Gene therapies have generated both excitement and hope, as they have the potential to correct underlying genetic defects and cure diseases. However, one of the major hurdles gene therapy researchers face is delivering enough molecular material into target cells to make a difference—a key aspect of this type of treatment. 

Many labs have turned to adeno-associated viruses (AAVs), which can be excellent vehicles for delivering genetic material and/or editing tools. They persist in host cells and present low immunogenicity and toxicity risks. In addition, AAVs are easily modifiable, stable, and adaptable to many tissues. However, the same labs have faced difficulty when researching AAVs using conventional models, such as 2D cell cultures and animals. 

The Emulate Liver-Chip offers a more human-relevant way of testing viral vectors during early development and preclinical studies compared to conventional models. The Liver-Chip incorporates multiple cell types in a dynamic microenvironment, allowing researchers to assess virus-mediated transduction efficiency and toxicity to develop safe, effective treatments. 

BARRIERS TO GENE THERAPY

AAVs have been used in therapies for hemophilia, inherited liver diseases, neurological conditions, and other disorders. While there are only a few gene therapies in the clinic, there are many on the horizon.  

But the distance to that horizon has become problematic, as AAV-based therapy development has been slow and costly. Since labs lack good pre-clinical models to robustly study toxicity and gene delivery efficacy, they are being forced to take the long road. 

A major concern for any emerging gene therapy is hepatotoxicity risk, as even the most precisely targeted vectors often accumulate in the liver. In fact, hepatotoxicity is the most common stumbling block seen in clinical trials for AAV therapeutics.  

Current pre-clinical studies largely use 2D cell cultures and animal models. In vitro cell models provide inadequate data because they lack the complexity to capture in vivo physiology. These 2D models generally have one cell type—often hepatocytes for liver studies—but do not incorporate fluid flow and other biomechanical forces found in vivo. In addition, non-human primate studies are slow, costly, and tightly regulated, limiting the pace of viral vector optimization.   

The life sciences industry needs advanced technologies that accurately mimic human physiology to effectively translate pre-clinical results into successful human trials. Because Organ-on-a-Chip technology more closely recapitulates in vivo functions, it predicts human responses far more reliably than other models. Organ-Chips accurately replicate human physiology by including dynamic media flow, cellular complexity, 3D cellular architecture, and cell-cell signaling. 

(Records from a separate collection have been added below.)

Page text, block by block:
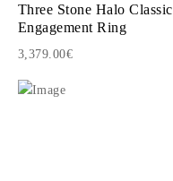
Three Stone Halo Classic
Engagement Ring
3,379.00€
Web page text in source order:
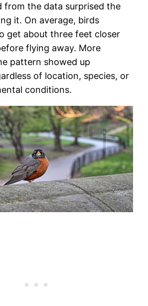
from the data surprised the
it. On average, birds
get about three feet closer
flying away. More
pattern showed up
of location, species, or
conditions.

By providing a more human-relevant in vitro platform for AAV-based therapeutic development, Organ-Chips can help researchers rapidly iterate on AAV designs to accelerate gene therapy development, reduce clinical trial attrition, and bring new products to patients faster. 

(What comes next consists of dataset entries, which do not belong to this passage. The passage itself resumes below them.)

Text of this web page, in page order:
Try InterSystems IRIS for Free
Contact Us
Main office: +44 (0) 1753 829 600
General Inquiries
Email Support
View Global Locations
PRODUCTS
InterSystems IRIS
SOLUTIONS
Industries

THE EMULATE LIVER-CHIP IN ACTION

Cross-section of the Emulate Liver-Chip

The Liver-Chip co-cultures primary human hepatocytes and liver sinusoidal endothelial cells under tissue-specific media flow. It also enables the addition of Kupffer and stellate cells, allowing researchers to capture additional cell-cell interactions. As a result, it better represents human in vivo liver tissue than conventional approaches and facilitates measurements of AAV transduction efficiency and toxicity differences across space, time, and cell types.  

To assess the Emulate Liver-Chip’s ability to predict AAV transduction efficiency and hepatotoxicity risk, chips were treated with six conditions—including multiple MOIs (multiciplicities of infeciton) of AAV2 and AAV6 vectors—administered for 24 hours via the epithelial channel. After treatment, they were monitored and measured for transduction efficiency and safety. 

During the seven-day monitoring period, the chips displayed concentration-, time-, and serotype-dependent transduction. Researchers also assessed morphology and functional liver endpoints (albumin, ALT) and confirmed that there were no toxic responses, showing how the model can be used to assess AAV serotypes’ potential to induce toxicity in human liver tissue. 

Liver AAV Schematic
AAV Transduction in the Liver-Chip

A proof-of-concept study showed that the Emulate Liver-Chip can model AAV vector transport across vascular tissue for subsequent transduction of epithelial tissue, allowing researchers to emulate the intravenous administration route for many AAV-based gene therapies. Furthermore, AAV was administered via the vascular channel and demonstrated successful hepatocyte transduction. 

The Emulate Liver-Chip successfully demonstrated its potential to accelerate workflows for AAV gene therapy development and preclinical testing. With this important tool, researchers can accumulate actionable data in weeks, rather than the months these studies might take in animal models. Since the Liver-Chip facilitates multiple rapid iterations—which is critical to designing effective gene therapies—scientists can gain deeper insights into AAV design to bring safe, effective treatments—even potential cures—to patients.